Average F1 score: 0.610
Evaluate model using out sample data (Held out human-coded data)#
test_X = test_df[['Q_en','A_en']]
test_y = test_df[code_variable]
f1_metric = evaluation.get_metric('f1_score')
f1_score = iqual_model.score(test_X,test_y,scoring_function=f1_metric)
print(f"Out-sample F1-score: {f1_score:.3f}")
Out-sample F1-score: 0.636
Predict labels for unannotated data#
uncoded_df[code_variable+'_pred'] = iqual_model.predict(uncoded_df[['Q_en','A_en']])
uncoded_df[code_variable+"_pred"].hist(figsize=(3,3),bins=3)
<AxesSubplot:>
Examples for positive predictions#
for idx, row in uncoded_df.loc[(uncoded_df[code_variable+"_pred"]==1),['Q_en','A_en']].sample(3).iterrows():
print("Q: ",row['Q_en'],"\n","A: ", row['A_en'],sep='')
print()
Q: ok Teach your daughter till SSC. But what kind of work do you expect to do after finishing your studies?

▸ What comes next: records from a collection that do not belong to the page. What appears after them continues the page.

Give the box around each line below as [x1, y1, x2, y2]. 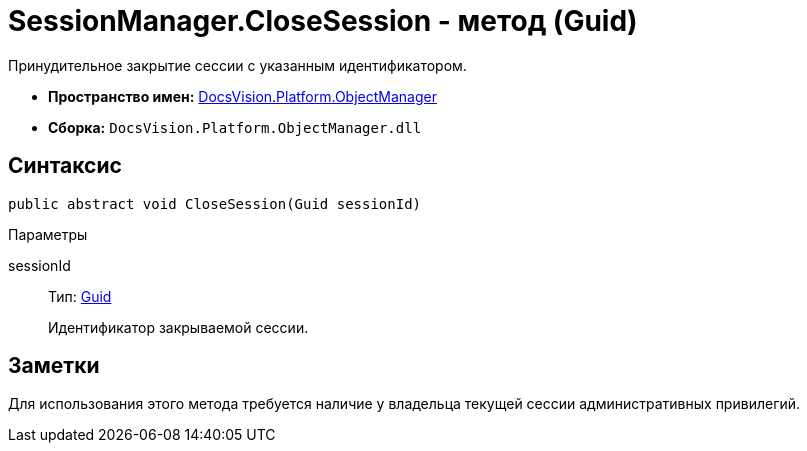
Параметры [8, 225, 88, 243]
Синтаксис [8, 153, 122, 179]
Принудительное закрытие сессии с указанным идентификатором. [8, 56, 467, 74]
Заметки [8, 353, 100, 379]
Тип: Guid [48, 287, 112, 305]
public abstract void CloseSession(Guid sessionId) [8, 195, 422, 212]
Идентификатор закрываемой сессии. [48, 318, 309, 336]
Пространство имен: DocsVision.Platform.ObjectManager [48, 87, 437, 105]
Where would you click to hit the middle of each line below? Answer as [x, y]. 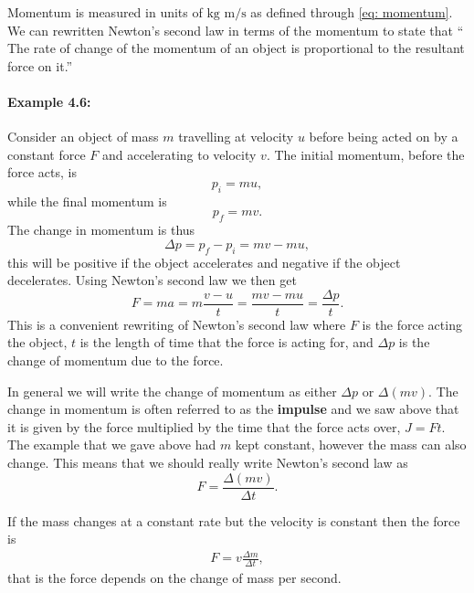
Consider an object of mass [83, 137]
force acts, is [42, 172]
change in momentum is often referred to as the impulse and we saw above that [233, 409]
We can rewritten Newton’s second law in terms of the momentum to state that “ [236, 30]
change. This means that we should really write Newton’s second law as [208, 462]
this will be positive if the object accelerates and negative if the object [204, 262]
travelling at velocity [236, 137]
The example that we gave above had [112, 445]
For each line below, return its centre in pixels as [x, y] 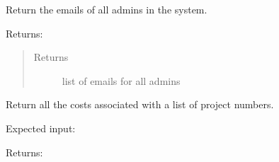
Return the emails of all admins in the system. [107, 9]
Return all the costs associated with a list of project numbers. [140, 104]
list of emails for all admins [121, 80]
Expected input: [41, 128]
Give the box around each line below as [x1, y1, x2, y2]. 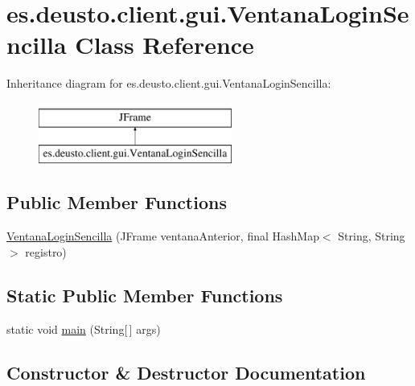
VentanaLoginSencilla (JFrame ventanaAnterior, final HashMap [6, 228, 319, 244]
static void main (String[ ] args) [6, 320, 161, 337]
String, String [338, 228, 405, 244]
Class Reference [75, 28, 254, 61]
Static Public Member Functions [6, 282, 283, 307]
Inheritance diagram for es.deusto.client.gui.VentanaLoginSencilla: [6, 75, 331, 92]
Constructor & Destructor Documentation [6, 359, 366, 384]
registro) [25, 243, 67, 260]
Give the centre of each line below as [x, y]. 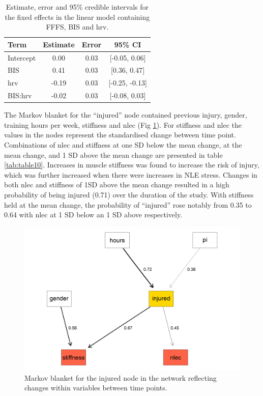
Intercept [22, 57]
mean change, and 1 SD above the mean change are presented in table [113, 154]
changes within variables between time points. [96, 388]
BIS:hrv [20, 95]
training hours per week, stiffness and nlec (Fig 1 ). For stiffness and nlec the [123, 124]
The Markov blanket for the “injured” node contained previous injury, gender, [126, 115]
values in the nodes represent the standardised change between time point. [120, 135]
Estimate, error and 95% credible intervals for [77, 7]
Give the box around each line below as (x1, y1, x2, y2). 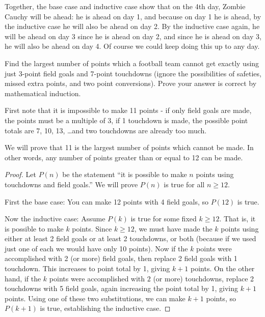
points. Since (72, 223, 112, 234)
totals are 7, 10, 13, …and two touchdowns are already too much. (5, 125, 207, 135)
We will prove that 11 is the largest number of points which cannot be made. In (5, 142, 254, 153)
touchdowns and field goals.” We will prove (5, 179, 138, 189)
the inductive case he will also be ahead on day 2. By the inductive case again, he (5, 21, 260, 32)
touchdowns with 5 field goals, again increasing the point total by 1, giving (5, 283, 238, 294)
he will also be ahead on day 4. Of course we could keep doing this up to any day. (5, 41, 260, 51)
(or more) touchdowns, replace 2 (153, 273, 254, 283)
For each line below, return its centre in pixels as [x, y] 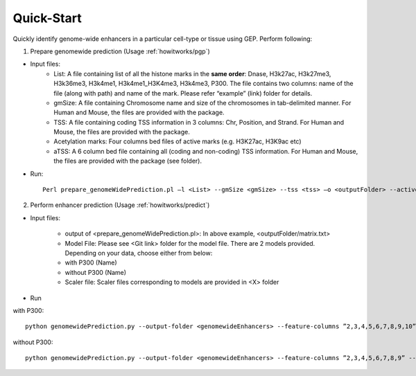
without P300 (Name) [96, 272]
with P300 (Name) [91, 262]
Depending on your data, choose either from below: [139, 253]
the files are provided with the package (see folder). [128, 161]
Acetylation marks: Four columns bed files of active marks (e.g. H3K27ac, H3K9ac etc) [177, 141]
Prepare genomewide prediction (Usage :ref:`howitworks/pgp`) [120, 51]
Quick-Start [47, 18]
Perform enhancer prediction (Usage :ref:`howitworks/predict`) [120, 205]
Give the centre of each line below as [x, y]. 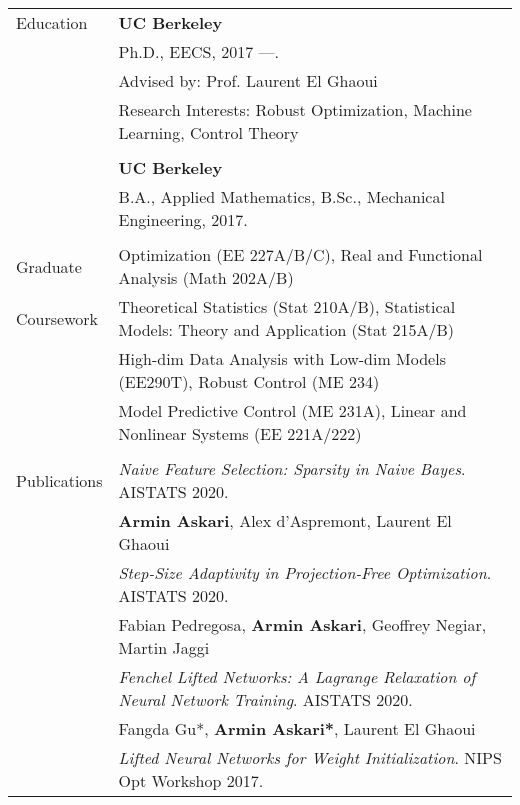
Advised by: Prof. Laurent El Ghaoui [248, 80]
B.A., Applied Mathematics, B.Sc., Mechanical [281, 196]
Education [52, 22]
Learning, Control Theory [208, 132]
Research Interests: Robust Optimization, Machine [295, 109]
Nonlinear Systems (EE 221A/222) [240, 433]
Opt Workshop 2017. [191, 780]
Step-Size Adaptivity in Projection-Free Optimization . [305, 572]
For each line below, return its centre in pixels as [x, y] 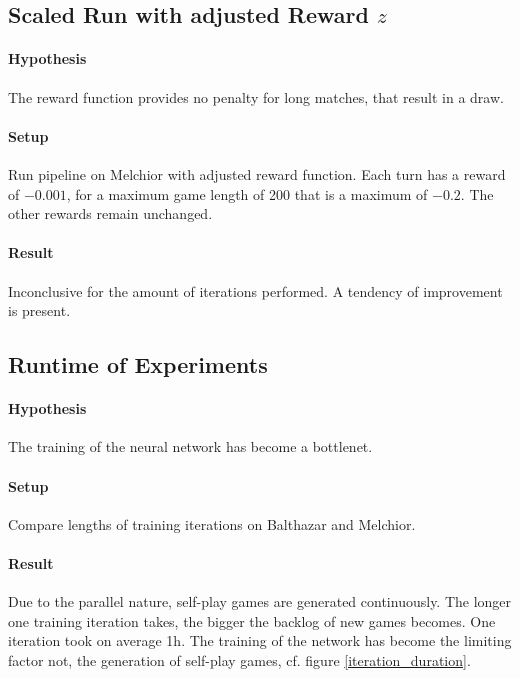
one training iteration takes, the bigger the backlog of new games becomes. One [252, 620]
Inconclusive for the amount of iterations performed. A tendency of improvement [255, 290]
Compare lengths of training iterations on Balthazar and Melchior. [212, 523]
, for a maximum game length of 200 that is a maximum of [247, 193]
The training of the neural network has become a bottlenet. [190, 446]
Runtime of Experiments [138, 364]
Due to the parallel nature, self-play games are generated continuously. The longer [260, 601]
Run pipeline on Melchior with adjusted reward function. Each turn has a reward [257, 173]
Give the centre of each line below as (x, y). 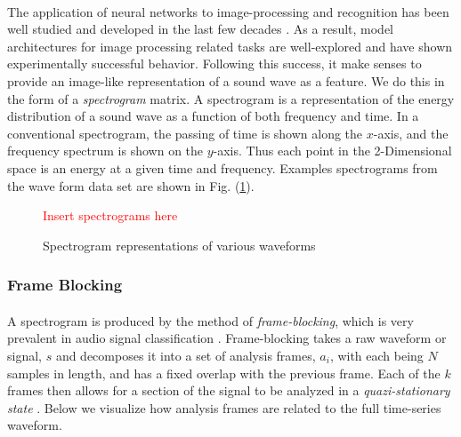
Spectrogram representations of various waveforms (179, 245)
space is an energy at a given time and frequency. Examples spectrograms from (222, 167)
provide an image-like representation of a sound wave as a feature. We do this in (226, 80)
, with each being (376, 355)
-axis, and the (411, 133)
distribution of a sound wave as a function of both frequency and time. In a (213, 116)
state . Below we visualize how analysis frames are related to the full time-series (224, 407)
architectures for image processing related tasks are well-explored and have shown (230, 46)
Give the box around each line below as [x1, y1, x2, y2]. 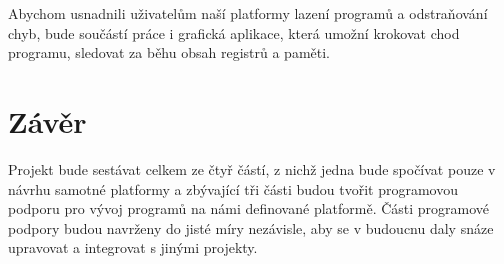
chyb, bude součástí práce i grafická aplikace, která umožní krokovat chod [8, 22, 460, 43]
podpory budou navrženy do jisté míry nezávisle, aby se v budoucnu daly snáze [8, 217, 494, 238]
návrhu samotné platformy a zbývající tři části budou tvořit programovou [8, 178, 458, 199]
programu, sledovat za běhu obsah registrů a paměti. [8, 42, 330, 63]
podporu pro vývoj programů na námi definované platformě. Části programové [8, 198, 490, 219]
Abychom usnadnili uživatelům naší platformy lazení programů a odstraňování [8, 3, 488, 23]
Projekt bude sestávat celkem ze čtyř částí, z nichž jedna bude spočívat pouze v [8, 158, 496, 179]
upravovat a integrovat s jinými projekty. [8, 237, 258, 258]
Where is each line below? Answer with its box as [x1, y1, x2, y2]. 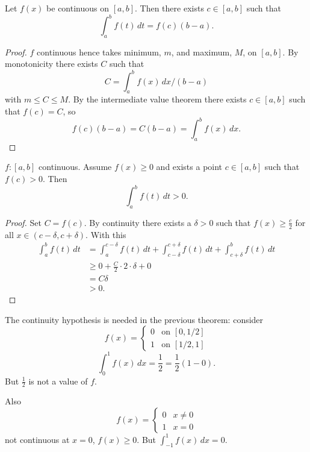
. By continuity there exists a [84, 216, 191, 228]
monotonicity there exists [5, 57, 98, 70]
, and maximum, [171, 45, 232, 58]
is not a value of [28, 374, 88, 387]
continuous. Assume [39, 160, 112, 173]
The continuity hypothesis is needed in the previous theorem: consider [5, 313, 264, 325]
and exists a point [156, 160, 223, 173]
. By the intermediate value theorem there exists [68, 93, 247, 105]
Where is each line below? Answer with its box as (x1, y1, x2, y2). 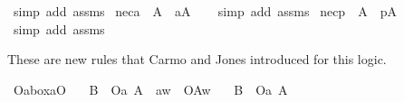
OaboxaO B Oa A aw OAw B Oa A (13, 79, 288, 98)
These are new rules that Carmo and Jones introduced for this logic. (7, 50, 387, 69)
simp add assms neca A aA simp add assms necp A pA (13, 2, 397, 20)

A: think If there is a proposal, I will marry. If the girl does not want to marry. Will work. Then I will allow the job.
Q: Your daughter is now studying in higher secondary. What kind of work do you expect him to finish his studies?
A: When she goes to her in-laws house, she will do what her husband does.
Q: He tells us that he has hopes and dreams about his children.
A: I will marry the girls beautifully after seeing good boys. And let the boys study, that's all.